WHAT IS EXPECTED - Your answer must be an exact repeat of the lines from the one containing "stonewashed old pink" through the last line of the records, both included, with no pictures.

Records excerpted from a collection

================

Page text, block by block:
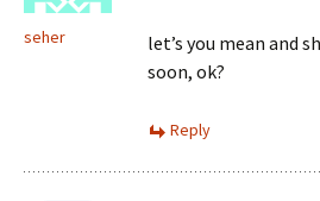
seher
let’s you mean and
soon, ok?
Reply
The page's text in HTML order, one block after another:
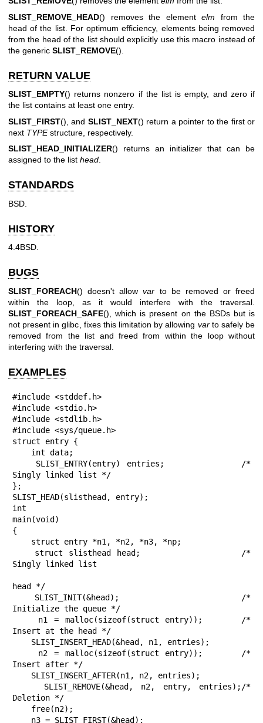
SLIST_REMOVE_HEAD() removes the element elm from the
head of the list. For optimum efficiency, elements being removed
from the head of the list should explicitly use this macro instead of
the generic SLIST_REMOVE().
RETURN VALUE
SLIST_EMPTY() returns nonzero if the list is empty, and zero if
the list contains at least one entry.
SLIST_FIRST(), and SLIST_NEXT() return a pointer to the first or
next TYPEstructure, respectively.
SLIST_HEAD_INITIALIZER() returns an initializer that can be
assigned to the list head
STANDARDS
BSD.
HISTORY
4.4BSD.
BUGS
SLIST_FOREACH() doesn't allowvar to be removed or freed
within the loop, as it would interfere with the traversal.
SLIST_FOREACH_SAFE(), which is present on the BSDs but is
not present in glibc, fixes this limitation by allowing varto safely be
removed from the list and freed from within the loop without
interfering with the traversal.
EXAMPLES
#include <stddef.h>
#include <stdio.h>
#include <stdlib.h>
#include <sys/queue.h>
struct entry {
Singly linked list */
};
SLIST_HEAD(slisthead, entry);
int
main(void)
{
Singly linked list
head */
Initialize the queue */
Insert at the head */
Insert after */
Deletion */
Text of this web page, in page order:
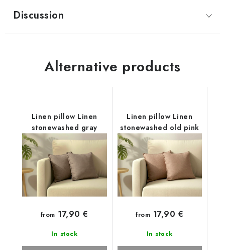
Discussion
Alternative products
Linen pillow Linen
stonewashed gray
In stock
from 17,90 €
Linen pillow Linen
stonewashed old pink
In stock
from 17,90 €
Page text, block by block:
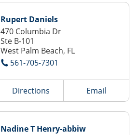
Rupert Daniels
470 Columbia Dr
Ste B-101
West Palm Beach, FL
561-705-7301
Directions Email
Nadine T Henry-abbiw
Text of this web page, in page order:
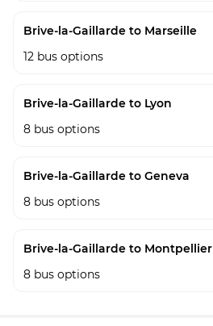
Brive-la-Gaillarde to Marseille
12 bus options
Brive-la-Gaillarde to Lyon
8 bus options
Brive-la-Gaillarde to Geneva
8 bus options
Brive-la-Gaillarde to Montpellier
8 bus options
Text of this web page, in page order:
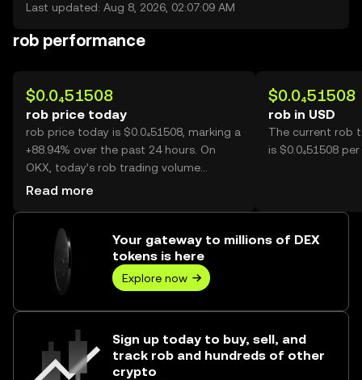
Last updated: Aug 8, 2026, 02:07:09 AM
rob performance
$0.0₄51508
rob price today
rob price today is $0.0₄51508, marking a
+88.94% over the past 24 hours. On
OKX, today’s rob trading volume
reached 39,841,378,837, worth over
Read more
$0.0₄51508
rob in USD
The current rob
is $0.0₄51508
Your gateway to millions of DEX
tokens is here
Explore now
Sign up today to buy, sell, and
track rob and hundreds of other
crypto
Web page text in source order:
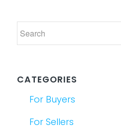
CATEGORIES
For Buyers
For Sellers

================

RESULT FOR THIS EXERCISE -
stonewashed old pink
In stock
from 17,90 €
Page text, block by block:
Rupert Daniels
470 Columbia Dr
Ste B-101
West Palm Beach, FL
561-705-7301
Directions Email
Nadine T Henry-abbiw
Text of this web page, in page order:
Brive-la-Gaillarde to Marseille
12 bus options
Brive-la-Gaillarde to Lyon
8 bus options
Brive-la-Gaillarde to Geneva
8 bus options
Brive-la-Gaillarde to Montpellier
8 bus options
Text of this web page, in page order:
Last updated: Aug 8, 2026, 02:07:09 AM
rob performance
$0.0₄51508
rob price today
rob price today is $0.0₄51508, marking a
+88.94% over the past 24 hours. On
OKX, today’s rob trading volume
reached 39,841,378,837, worth over
Read more
$0.0₄51508
rob in USD
The current rob
is $0.0₄51508
Your gateway to millions of DEX
tokens is here
Explore now
Sign up today to buy, sell, and
track rob and hundreds of other
crypto
Web page text in source order:
CATEGORIES
For Buyers
For Sellers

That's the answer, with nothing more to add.